Work task:
The result should be an exact copy of the entries that follow, with no pictures included.
*** Source information Section Begins ***
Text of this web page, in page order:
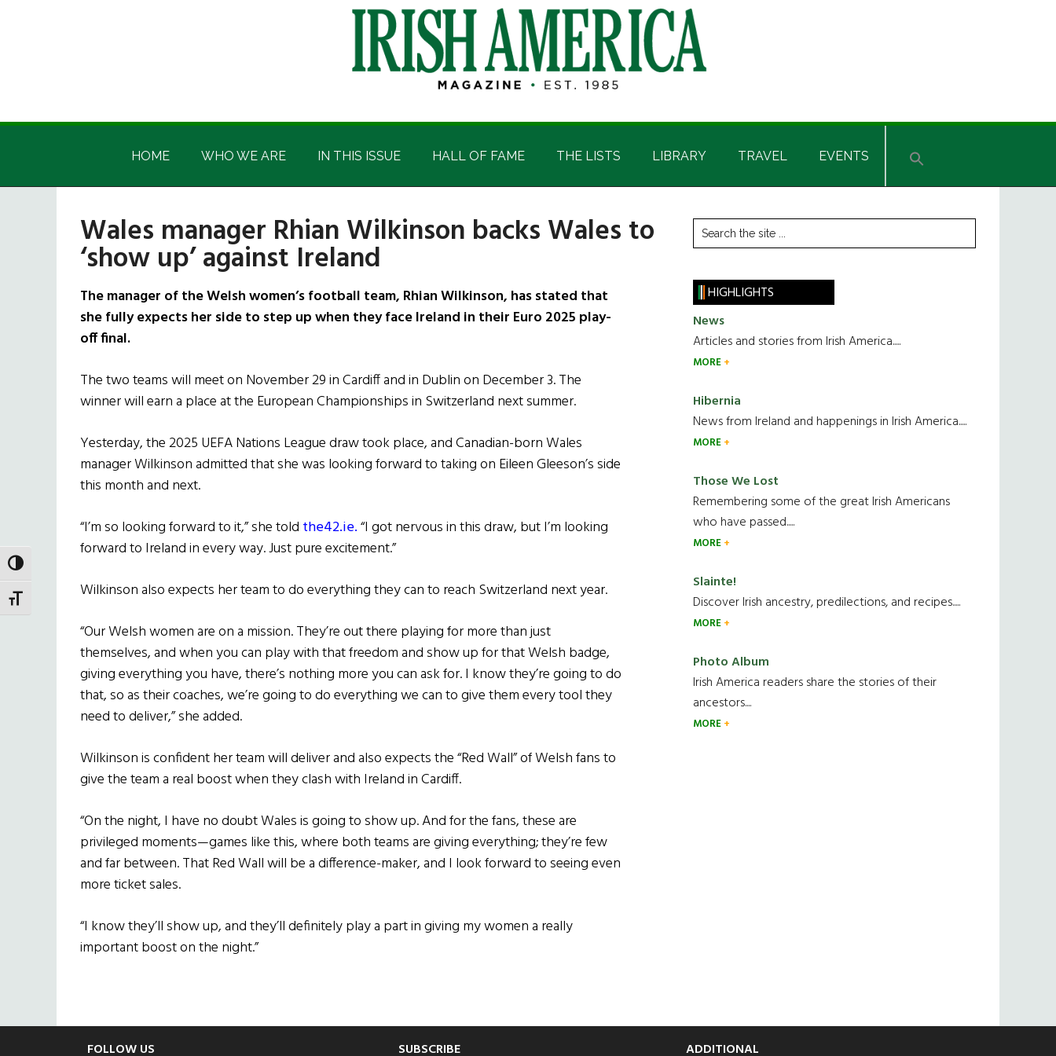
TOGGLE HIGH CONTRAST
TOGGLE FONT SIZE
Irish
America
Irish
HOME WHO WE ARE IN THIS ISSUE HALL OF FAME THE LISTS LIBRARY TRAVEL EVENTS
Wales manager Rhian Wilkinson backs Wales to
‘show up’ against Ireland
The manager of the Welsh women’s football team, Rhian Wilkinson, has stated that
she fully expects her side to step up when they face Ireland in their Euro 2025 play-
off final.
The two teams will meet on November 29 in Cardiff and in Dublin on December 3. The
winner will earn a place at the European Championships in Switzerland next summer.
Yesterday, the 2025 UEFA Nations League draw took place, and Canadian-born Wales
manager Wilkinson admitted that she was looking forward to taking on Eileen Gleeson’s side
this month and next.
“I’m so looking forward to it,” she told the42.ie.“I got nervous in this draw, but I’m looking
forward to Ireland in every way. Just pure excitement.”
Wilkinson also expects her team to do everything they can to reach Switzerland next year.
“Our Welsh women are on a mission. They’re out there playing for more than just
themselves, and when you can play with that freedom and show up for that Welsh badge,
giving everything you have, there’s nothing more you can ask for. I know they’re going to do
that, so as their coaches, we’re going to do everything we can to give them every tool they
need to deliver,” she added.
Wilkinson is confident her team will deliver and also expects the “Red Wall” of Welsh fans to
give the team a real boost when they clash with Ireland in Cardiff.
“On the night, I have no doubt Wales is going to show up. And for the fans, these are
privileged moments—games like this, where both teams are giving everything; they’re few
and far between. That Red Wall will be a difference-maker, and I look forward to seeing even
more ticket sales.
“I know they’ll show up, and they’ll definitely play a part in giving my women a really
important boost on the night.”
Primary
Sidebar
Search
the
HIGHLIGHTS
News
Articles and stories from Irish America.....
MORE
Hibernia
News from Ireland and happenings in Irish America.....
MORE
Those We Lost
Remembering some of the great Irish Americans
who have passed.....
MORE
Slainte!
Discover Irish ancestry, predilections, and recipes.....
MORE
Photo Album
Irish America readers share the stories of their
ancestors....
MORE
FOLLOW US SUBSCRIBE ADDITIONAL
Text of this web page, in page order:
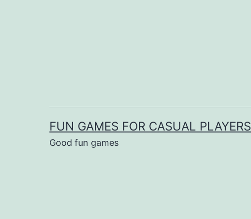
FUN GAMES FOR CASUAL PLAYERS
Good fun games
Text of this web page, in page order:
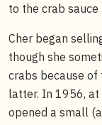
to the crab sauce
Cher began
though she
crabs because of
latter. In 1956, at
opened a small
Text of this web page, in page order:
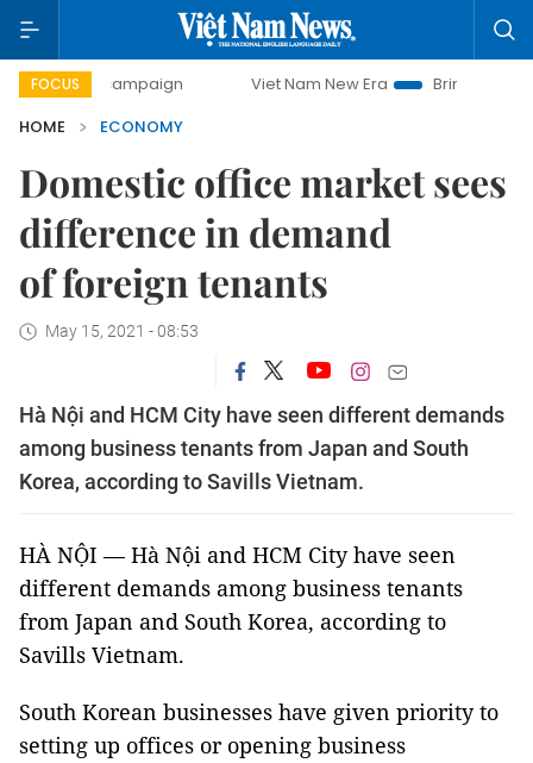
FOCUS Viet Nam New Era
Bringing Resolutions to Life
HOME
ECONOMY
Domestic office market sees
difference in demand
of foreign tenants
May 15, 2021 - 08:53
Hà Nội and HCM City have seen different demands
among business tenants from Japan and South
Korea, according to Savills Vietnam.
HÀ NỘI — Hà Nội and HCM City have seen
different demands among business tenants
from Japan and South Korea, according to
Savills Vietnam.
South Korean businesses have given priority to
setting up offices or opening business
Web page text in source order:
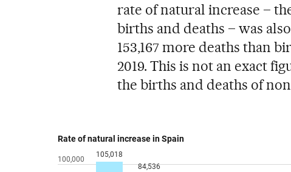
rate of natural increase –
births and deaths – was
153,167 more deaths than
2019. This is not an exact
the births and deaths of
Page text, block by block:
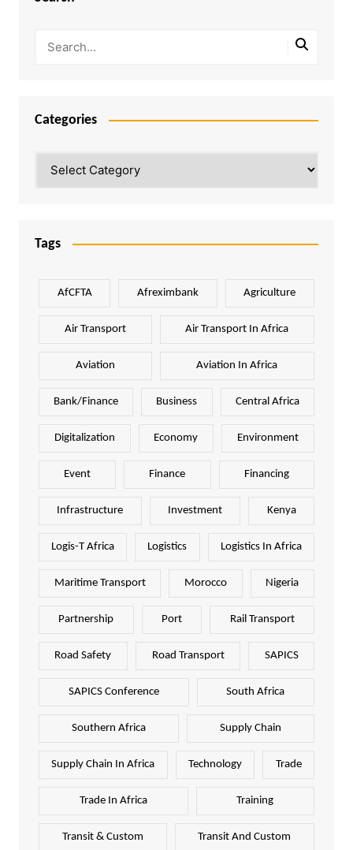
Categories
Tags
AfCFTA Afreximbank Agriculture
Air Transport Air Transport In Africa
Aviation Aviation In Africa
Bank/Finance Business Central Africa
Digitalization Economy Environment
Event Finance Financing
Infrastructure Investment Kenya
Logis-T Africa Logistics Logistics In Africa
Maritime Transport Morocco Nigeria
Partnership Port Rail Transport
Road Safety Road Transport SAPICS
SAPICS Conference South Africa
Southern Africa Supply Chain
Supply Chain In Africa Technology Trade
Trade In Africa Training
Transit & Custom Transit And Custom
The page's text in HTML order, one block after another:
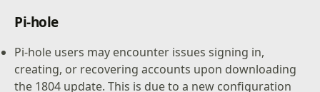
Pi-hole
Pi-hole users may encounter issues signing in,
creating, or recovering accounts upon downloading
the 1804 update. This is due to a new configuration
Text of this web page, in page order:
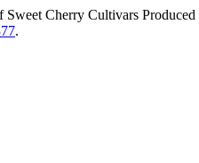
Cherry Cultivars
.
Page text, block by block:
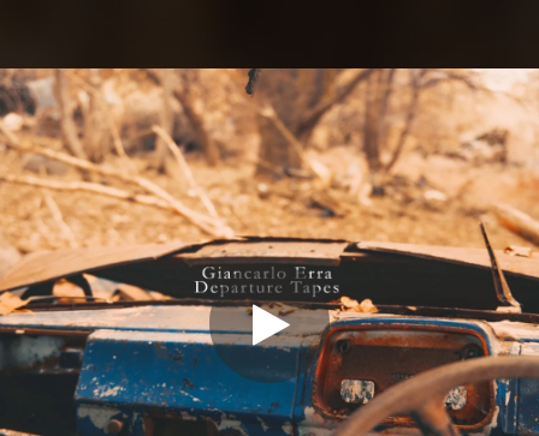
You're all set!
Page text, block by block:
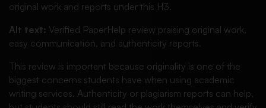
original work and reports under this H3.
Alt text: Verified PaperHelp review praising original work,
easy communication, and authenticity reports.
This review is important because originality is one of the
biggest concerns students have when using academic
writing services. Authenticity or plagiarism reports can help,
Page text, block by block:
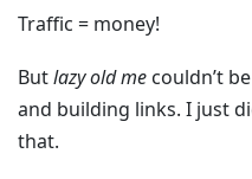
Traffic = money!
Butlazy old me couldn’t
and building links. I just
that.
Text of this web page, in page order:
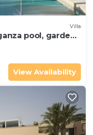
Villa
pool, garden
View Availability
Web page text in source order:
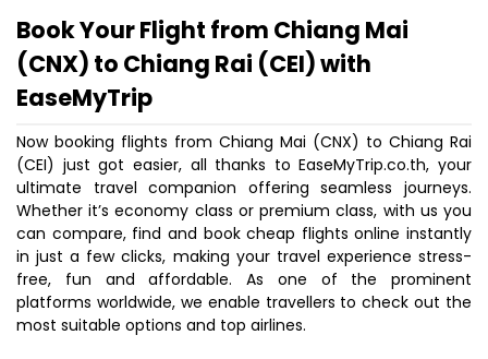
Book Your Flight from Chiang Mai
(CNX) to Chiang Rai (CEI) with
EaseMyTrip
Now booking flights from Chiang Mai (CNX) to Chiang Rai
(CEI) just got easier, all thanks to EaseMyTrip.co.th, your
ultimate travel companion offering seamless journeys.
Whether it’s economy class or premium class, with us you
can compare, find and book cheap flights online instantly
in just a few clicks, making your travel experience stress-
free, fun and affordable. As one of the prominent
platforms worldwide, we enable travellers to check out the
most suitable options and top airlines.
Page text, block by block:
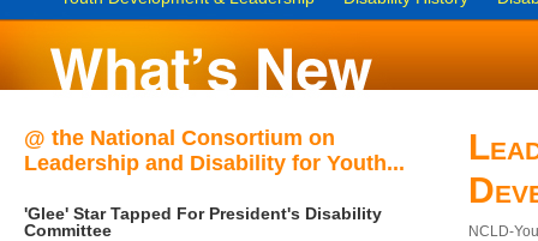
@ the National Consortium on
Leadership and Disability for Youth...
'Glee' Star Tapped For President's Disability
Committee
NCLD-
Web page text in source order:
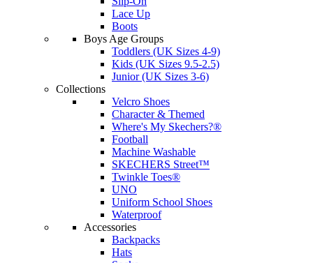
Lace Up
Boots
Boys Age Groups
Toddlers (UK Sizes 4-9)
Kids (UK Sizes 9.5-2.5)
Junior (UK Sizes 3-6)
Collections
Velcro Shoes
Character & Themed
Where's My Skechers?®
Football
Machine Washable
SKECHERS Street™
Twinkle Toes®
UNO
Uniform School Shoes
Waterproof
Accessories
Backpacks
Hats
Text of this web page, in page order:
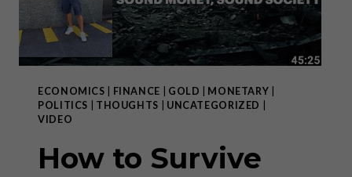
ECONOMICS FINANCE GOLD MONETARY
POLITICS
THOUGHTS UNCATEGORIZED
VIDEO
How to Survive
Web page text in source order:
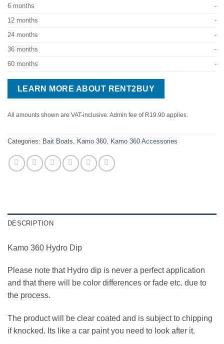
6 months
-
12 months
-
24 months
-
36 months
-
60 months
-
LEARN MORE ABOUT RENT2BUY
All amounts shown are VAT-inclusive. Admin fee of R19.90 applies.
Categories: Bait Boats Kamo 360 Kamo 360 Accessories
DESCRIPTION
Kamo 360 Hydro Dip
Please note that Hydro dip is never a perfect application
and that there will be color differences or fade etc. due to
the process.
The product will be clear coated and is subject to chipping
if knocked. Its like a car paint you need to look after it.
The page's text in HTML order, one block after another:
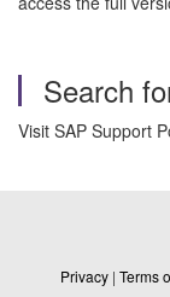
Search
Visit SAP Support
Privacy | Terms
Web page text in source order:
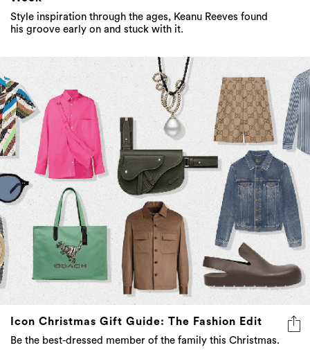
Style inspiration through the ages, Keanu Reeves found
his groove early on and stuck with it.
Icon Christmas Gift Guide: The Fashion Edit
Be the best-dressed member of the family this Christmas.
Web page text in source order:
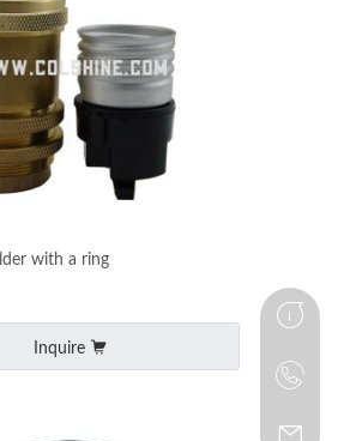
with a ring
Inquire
*** Source information Section Ends ***
Exercise answer:
Text of this web page, in page order:
TOGGLE HIGH CONTRAST
TOGGLE FONT SIZE
Irish
America
Irish
HOME WHO WE ARE IN THIS ISSUE HALL OF FAME THE LISTS LIBRARY TRAVEL EVENTS
Wales manager Rhian Wilkinson backs Wales to
‘show up’ against Ireland
The manager of the Welsh women’s football team, Rhian Wilkinson, has stated that
she fully expects her side to step up when they face Ireland in their Euro 2025 play-
off final.
The two teams will meet on November 29 in Cardiff and in Dublin on December 3. The
winner will earn a place at the European Championships in Switzerland next summer.
Yesterday, the 2025 UEFA Nations League draw took place, and Canadian-born Wales
manager Wilkinson admitted that she was looking forward to taking on Eileen Gleeson’s side
this month and next.
“I’m so looking forward to it,” she told the42.ie.“I got nervous in this draw, but I’m looking
forward to Ireland in every way. Just pure excitement.”
Wilkinson also expects her team to do everything they can to reach Switzerland next year.
“Our Welsh women are on a mission. They’re out there playing for more than just
themselves, and when you can play with that freedom and show up for that Welsh badge,
giving everything you have, there’s nothing more you can ask for. I know they’re going to do
that, so as their coaches, we’re going to do everything we can to give them every tool they
need to deliver,” she added.
Wilkinson is confident her team will deliver and also expects the “Red Wall” of Welsh fans to
give the team a real boost when they clash with Ireland in Cardiff.
“On the night, I have no doubt Wales is going to show up. And for the fans, these are
privileged moments—games like this, where both teams are giving everything; they’re few
and far between. That Red Wall will be a difference-maker, and I look forward to seeing even
more ticket sales.
“I know they’ll show up, and they’ll definitely play a part in giving my women a really
important boost on the night.”
Primary
Sidebar
Search
the
HIGHLIGHTS
News
Articles and stories from Irish America.....
MORE
Hibernia
News from Ireland and happenings in Irish America.....
MORE
Those We Lost
Remembering some of the great Irish Americans
who have passed.....
MORE
Slainte!
Discover Irish ancestry, predilections, and recipes.....
MORE
Photo Album
Irish America readers share the stories of their
ancestors....
MORE
FOLLOW US SUBSCRIBE ADDITIONAL
Text of this web page, in page order:
FUN GAMES FOR CASUAL PLAYERS
Good fun games
Text of this web page, in page order:
to the crab sauce
Cher began
though she
crabs because of
latter. In 1956, at
opened a small
Text of this web page, in page order:
FOCUS Viet Nam New Era
Bringing Resolutions to Life
HOME
ECONOMY
Domestic office market sees
difference in demand
of foreign tenants
May 15, 2021 - 08:53
Hà Nội and HCM City have seen different demands
among business tenants from Japan and South
Korea, according to Savills Vietnam.
HÀ NỘI — Hà Nội and HCM City have seen
different demands among business tenants
from Japan and South Korea, according to
Savills Vietnam.
South Korean businesses have given priority to
setting up offices or opening business
Web page text in source order:
rate of natural increase –
births and deaths – was
153,167 more deaths than
2019. This is not an exact
the births and deaths of
Page text, block by block:
Categories
Tags
AfCFTA Afreximbank Agriculture
Air Transport Air Transport In Africa
Aviation Aviation In Africa
Bank/Finance Business Central Africa
Digitalization Economy Environment
Event Finance Financing
Infrastructure Investment Kenya
Logis-T Africa Logistics Logistics In Africa
Maritime Transport Morocco Nigeria
Partnership Port Rail Transport
Road Safety Road Transport SAPICS
SAPICS Conference South Africa
Southern Africa Supply Chain
Supply Chain In Africa Technology Trade
Trade In Africa Training
Transit & Custom Transit And Custom
The page's text in HTML order, one block after another:
Pi-hole
Pi-hole users may encounter issues signing in,
creating, or recovering accounts upon downloading
the 1804 update. This is due to a new configuration
Text of this web page, in page order:
Cherry Cultivars
.
Page text, block by block:
You're all set!
Page text, block by block:
original work and reports under this H3.
Alt text: Verified PaperHelp review praising original work,
easy communication, and authenticity reports.
This review is important because originality is one of the
biggest concerns students have when using academic
writing services. Authenticity or plagiarism reports can help,
Page text, block by block:
Traffic = money!
Butlazy old me couldn’t
and building links. I just
that.
Text of this web page, in page order:
Villa
pool, garden
View Availability
Web page text in source order:
Book Your Flight from Chiang Mai
(CNX) to Chiang Rai (CEI) with
EaseMyTrip
Now booking flights from Chiang Mai (CNX) to Chiang Rai
(CEI) just got easier, all thanks to EaseMyTrip.co.th, your
ultimate travel companion offering seamless journeys.
Whether it’s economy class or premium class, with us you
can compare, find and book cheap flights online instantly
in just a few clicks, making your travel experience stress-
free, fun and affordable. As one of the prominent
platforms worldwide, we enable travellers to check out the
most suitable options and top airlines.
Page text, block by block:
@ the National Consortium on
Leadership and Disability for Youth...
'Glee' Star Tapped For President's Disability
Committee
NCLD-
Web page text in source order:
Lace Up
Boots
Boys Age Groups
Toddlers (UK Sizes 4-9)
Kids (UK Sizes 9.5-2.5)
Junior (UK Sizes 3-6)
Collections
Velcro Shoes
Character & Themed
Where's My Skechers?®
Football
Machine Washable
SKECHERS Street™
Twinkle Toes®
UNO
Uniform School Shoes
Waterproof
Accessories
Backpacks
Hats
Text of this web page, in page order:
ECONOMICS FINANCE GOLD MONETARY
POLITICS
THOUGHTS UNCATEGORIZED
VIDEO
How to Survive
Web page text in source order:
6 months
-
12 months
-
24 months
-
36 months
-
60 months
-
LEARN MORE ABOUT RENT2BUY
All amounts shown are VAT-inclusive. Admin fee of R19.90 applies.
Categories: Bait Boats Kamo 360 Kamo 360 Accessories
DESCRIPTION
Kamo 360 Hydro Dip
Please note that Hydro dip is never a perfect application
and that there will be color differences or fade etc. due to
the process.
The product will be clear coated and is subject to chipping
if knocked. Its like a car paint you need to look after it.
The page's text in HTML order, one block after another:
Search
Visit SAP Support
Privacy | Terms
Web page text in source order:
Style inspiration through the ages, Keanu Reeves found
his groove early on and stuck with it.
Icon Christmas Gift Guide: The Fashion Edit
Be the best-dressed member of the family this Christmas.
Web page text in source order:
with a ring
Inquire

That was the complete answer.